Chlorophagy is ATG gene-dependent microautophagy process

Abstract

Autophagy delivers cytosolic components to lysosomes and the vacuole for degradation. This pathway prevents starvation through bulk degradation and recycling of cytoplasmic components, and maintains cellular homeostasis through selective elimination of damaged proteins and organelles. Autophagic delivery processes are categorized into three types: macroautophagy, microautophagy, and chaperone-mediated autophagy. During macroautophagy, nascent, double membrane-bound vesicles termed autophagosomes sequester a portion of cytoplasm and deliver it to the vacuole/lysosomes. Molecular genetic studies in budding yeasts have identified a set of AUTOPHAGY (ATG) genes required for autophagosome formation. Although microautophagy involves the direct lysosomal/vacuolar engulfment and incorporation of a target into the lumen rather than the formation of autophagosomes, the membrane dynamics and possible roles of ATGs during microautophagy are under investigation. Our recent study revealed an ATG-dependent microautophagy process in plants, during which chloroplasts damaged by high visible light (HL) are selectively eliminated. Here, we discuss the membrane dynamics of the plant microautophagy that enables the transport of whole chloroplasts into the vacuole.
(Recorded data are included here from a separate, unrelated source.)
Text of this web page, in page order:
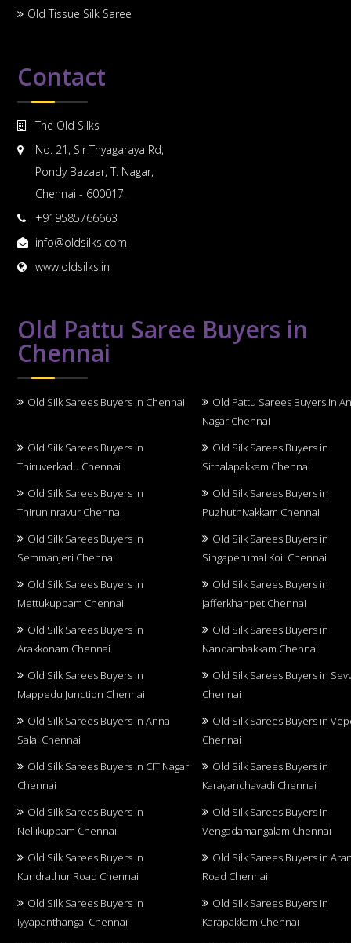
Old Tissue Silk Saree
Contact
The Old Silks
No. 21, Sir Thyagaraya Rd,
Pondy Bazaar, T. Nagar,
Chennai - 600017.
+919585766663
info@oldsilks.com
www.oldsilks.in
Old Pattu Saree Buyers in
Chennai
Old Silk Sarees Buyers in Chennai
Old Pattu Sarees Buyers in
Nagar Chennai
Old Silk Sarees Buyers in
Thiruverkadu Chennai
Old Silk Sarees Buyers in
Sithalapakkam Chennai
Old Silk Sarees Buyers in
Thiruninravur Chennai
Old Silk Sarees Buyers in
Puzhuthivakkam Chennai
Old Silk Sarees Buyers in
Semmanjeri Chennai
Old Silk Sarees Buyers in
Singaperumal Koil Chennai
Old Silk Sarees Buyers in
Mettukuppam Chennai
Old Silk Sarees Buyers in
Jafferkhanpet Chennai
Old Silk Sarees Buyers in
Arakkonam Chennai
Old Silk Sarees Buyers in
Nandambakkam Chennai
Old Silk Sarees Buyers in
Mappedu Junction Chennai
Old Silk Sarees Buyers in
Chennai
Old Silk Sarees Buyers in Anna
Salai Chennai
Old Silk Sarees Buyers in
Chennai
Old Silk Sarees Buyers in CIT Nagar
Chennai
Old Silk Sarees Buyers in
Karayanchavadi Chennai
Old Silk Sarees Buyers in
Nellikuppam Chennai
Old Silk Sarees Buyers in
Vengadamangalam Chennai
Old Silk Sarees Buyers in
Kundrathur Road Chennai
Old Silk Sarees Buyers in
Road Chennai
Old Silk Sarees Buyers in
Iyyapanthangal Chennai
Old Silk Sarees Buyers in
Karapakkam Chennai
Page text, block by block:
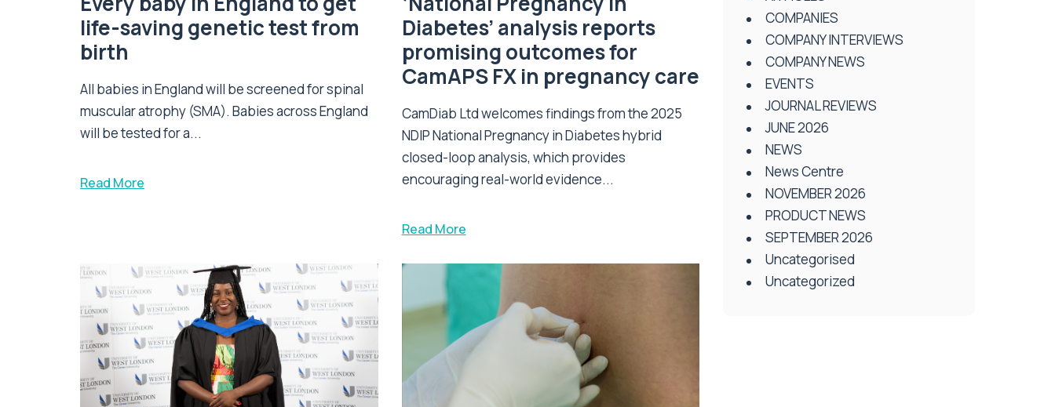
life-saving genetic test from
birth
All babies in England will be screened for spinal
muscular atrophy (SMA). Babies across England
will be tested for a...
Read More
Diabetes’ analysis reports
promising outcomes for
CamAPS FX in pregnancy care
CamDiab Ltd welcomes findings from the 2025
NDIP National Pregnancy in Diabetes hybrid
closed-loop analysis, which provides
encouraging real-world evidence...
Read More
COMPANIES
COMPANY INTERVIEWS
COMPANY NEWS
EVENTS
JOURNAL REVIEWS
JUNE 2026
NEWS
News Centre
NOVEMBER 2026
PRODUCT NEWS
SEPTEMBER 2026
Uncategorised
Uncategorized
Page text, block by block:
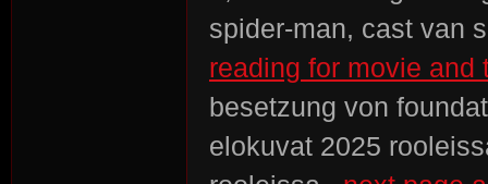
spider-man, cast van
reading for movie and
besetzung von
elokuvat 2025
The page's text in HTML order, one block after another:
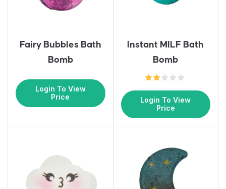
Fairy Bubbles Bath
Bomb
Login To View
Price
Instant MILF Bath
Bomb
Login To View
Price
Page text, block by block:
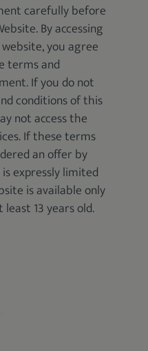
carefully before
By accessing
you agree
terms and
If you do not
conditions of this
not access the
If these terms
an offer by
expressly limited
is available only
13 years old.
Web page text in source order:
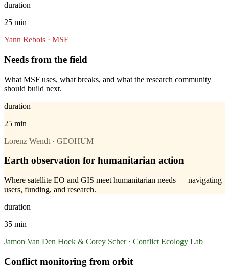
duration
25 min
Yann Rebois · MSF
Needs from the field
What MSF uses, what breaks, and what the research community
should build next.
duration
25 min
Lorenz Wendt · GEOHUM
Earth observation for humanitarian action
Where satellite EO and GIS meet humanitarian needs — navigating
users, funding, and research.
duration
35 min
Jamon Van Den Hoek & Corey Scher · Conflict Ecology Lab
Conflict monitoring from orbit
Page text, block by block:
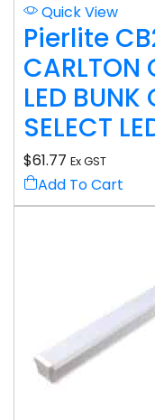
Quick View
Pierlite
CARLTON
LED BUNK
SELECT
$61.77 Ex GST
Add To Cart
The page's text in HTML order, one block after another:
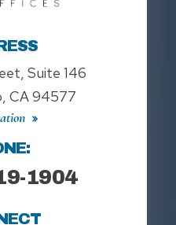
Suite 146
CA 94577
1904
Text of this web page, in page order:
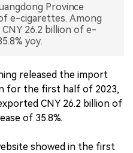
Province
e-cigarettes. Among
26.2 billion of e-
yoy.
released the import
for the first half of 2023,
CNY 26.2 billion of
of 35.8%.
showed in the first
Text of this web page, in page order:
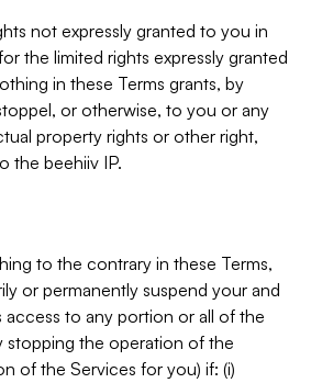
not expressly granted to you in
the limited rights expressly granted
in these Terms grants, by
or otherwise, to you or any
property rights or other right,
the beehiiv IP.
to the contrary in these Terms,
or permanently suspend your and
access to any portion or all of the
stopping the operation of the
of the Services for you) if: (i)
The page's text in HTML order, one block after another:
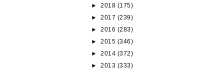
►2018 (175)
►2017 (239)
►2016 (283)
►2015 (346)
►2014 (372)
►2013 (333)
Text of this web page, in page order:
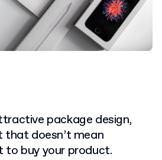
package design,
that doesn’t mean
to buy your product.
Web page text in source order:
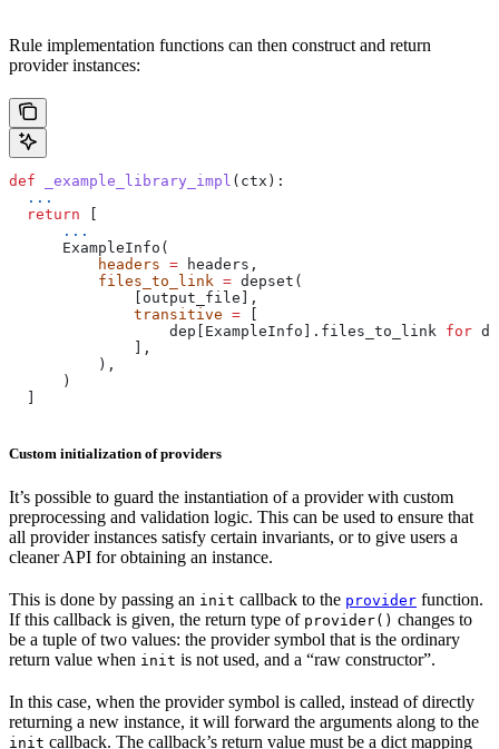
Rule implementation functions can then construct and return
provider instances:
def _example_library_impl ( ctx ):
  ...
  return
      ...
      ExampleInfo(
          headers
= headers,
          files_to_link
= depset(
              [output_file],
              transitive
=
                  dep[ExampleInfo].files_to_link
for
              ],
          ),
      )
Custom initialization of providers
It’s possible to guard the instantiation of a provider with custom
preprocessing and validation logic. This can be used to ensure that
all provider instances satisfy certain invariants, or to give users a
cleaner API for obtaining an instance.
This is done by passing an init callback to the provider function.
If this callback is given, the return type of provider() changes to
be a tuple of two values: the provider symbol that is the ordinary
return value when init is not used, and a “raw constructor”.
In this case, when the provider symbol is called, instead of directly
returning a new instance, it will forward the arguments along to the
init callback. The callback’s return value must be a dict mapping
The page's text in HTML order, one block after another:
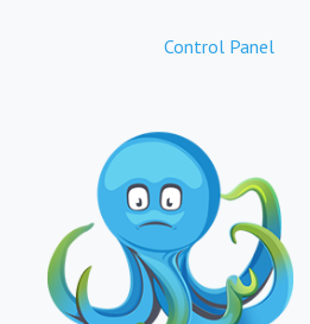
Control Panel
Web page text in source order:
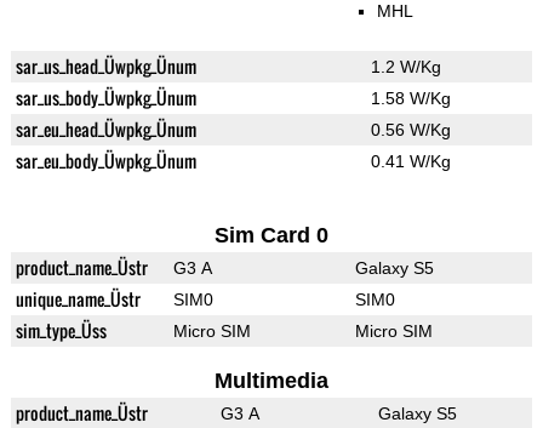
MHL
sar_us_head_Üwpkg_Ünum 1.2 W/Kg
sar_us_body_Üwpkg_Ünum 1.58 W/Kg
sar_eu_head_Üwpkg_Ünum 0.56 W/Kg
sar_eu_body_Üwpkg_Ünum 0.41 W/Kg
Sim Card 0
product_name_Üstr G3 A Galaxy S5
unique_name_Üstr SIM0 SIM0
sim_type_Üss Micro SIM Micro SIM
Multimedia
product_name_Üstr G3 A Galaxy S5
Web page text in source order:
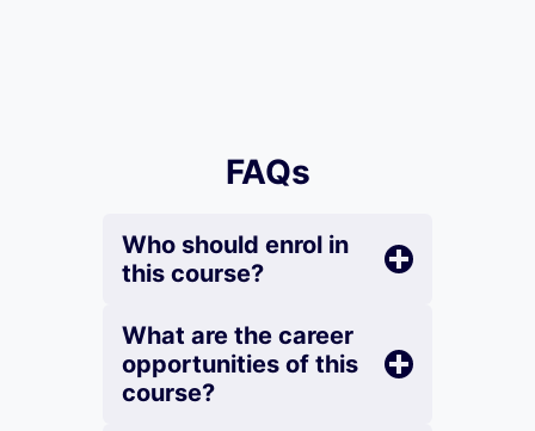
FAQs
Who should enrol in
this course?
What are the career
opportunities of this
course?
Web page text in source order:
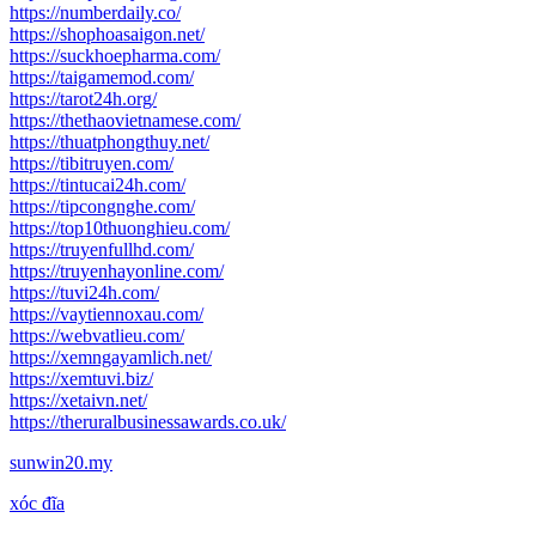
https://numberdaily.co/
https://shophoasaigon.net/
https://suckhoepharma.com/
https://taigamemod.com/
https://tarot24h.org/
https://thethaovietnamese.com/
https://thuatphongthuy.net/
https://tibitruyen.com/
https://tintucai24h.com/
https://tipcongnghe.com/
https://top10thuonghieu.com/
https://truyenfullhd.com/
https://truyenhayonline.com/
https://tuvi24h.com/
https://vaytiennoxau.com/
https://webvatlieu.com/
https://xemngayamlich.net/
https://xemtuvi.biz/
https://xetaivn.net/
https://theruralbusinessawards.co.uk/
sunwin20.my
xóc đĩa
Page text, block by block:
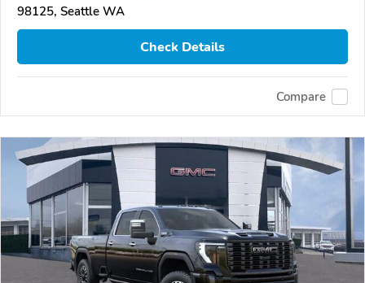
98125, Seattle WA
Check Details
Compare

Keywords: Autophagy; chlorophagy; chloroplast; microautophagy; photodamage.

Figure 1.

A schematic model of microautophagy in mammalian cells, yeast, and plant cells. (a) Non-selective microautophagy is generally achieved by invagination or protrusion of the lysosomal or vacuolar membrane to incorporate various organelles and proteins. (b) Micropexophagy-specific membrane apparatus (MIPA) structures enclose peroxisomes during micropexophagy in the methylotrophic yeast Komagataella phaffii. (c) High light-damaged chloroplasts exhibiting a swollen shape are selectively eliminated via microautophagy in Arabidopsis leaves. (d) Extension of the vacuolar membrane itself engulfs an anthocyanin aggregate to incorporate it into the vacuole and form anthocyanin vacuolar inclusions (AVIs).

Figure 2.

Images of HL damage-induced swollen chloroplasts in Arabidopsis leaves. (a and b) Confocal images of mesophyll cells expressing stroma-targeted RBCS-RFP under the control of the RBCS promoter along with the vacuolar membrane-targeted GFP-δ-tonoplast intrinsic protein (TIP) under the control of the 35S promoter. The second rosette leaves of non-treated control plants (a) or plants 1 d after exposure to 2-h high visible light (HL; 2,000 µmol m⁻² s⁻¹) at 10℃ (b) were observed. Arrowheads indicate HL-induced swollen chloroplasts. Chlorophyll auto-fluorescence, RFP, and GFP signals appear magenta, green, and turquoise, respectively. DIC images are also shown. Scale Bars = 10 µm.